心も技も磨いてきた。オリックス漆原大晟投手(23)は、今春に支配下選手登録を勝ち取った。

「ここからは結果の世界。もっと自分に厳しくいかないと。やっとスタートラインに立てたので、これからが勝負。気を引き締めずに戦っていくだけです」

18年育成ドラフト1位で入団。最速152キロの力ある直球に定評があり、1年目の昨季は2軍で守護神を任された。年間を通してブルペン待機し、39試合に登板して1勝0敗23セーブを記録。ウエスタン・リーグでセーブ王を獲得し、オフにはプエルトリコでのウインターリーグに参加。

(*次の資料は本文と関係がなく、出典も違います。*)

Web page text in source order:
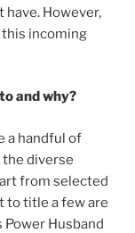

期待株は着実に鍛錬を積んだ。

宮崎春季キャンプでは育成選手で唯一の1軍メンバーに抜てきされた。順調にアピールを重ね、背番号は2桁の「65」をもらった。マウンドでは闘志をむき出しにするタイプだが、球場を離れれば謙虚な青年で「自分の力を信じて、1つずつやっていくだけです…」と控えめだ。「ここからが、また勝負ですからね…」。笑顔の奥には苦労した一面も見せる。「朝、めちゃくちゃ早くに起きてしまうんですよね。目覚まし時計がなくても起きてしまう。そこから『今日はどんな練習になるかな』とか考えて、準備しています」。就寝時間も早く、日付をまたいだことはほとんどない。常に野球を考えるからこその生活リズム。徹底した「準備力」が漆原の持ち味だ。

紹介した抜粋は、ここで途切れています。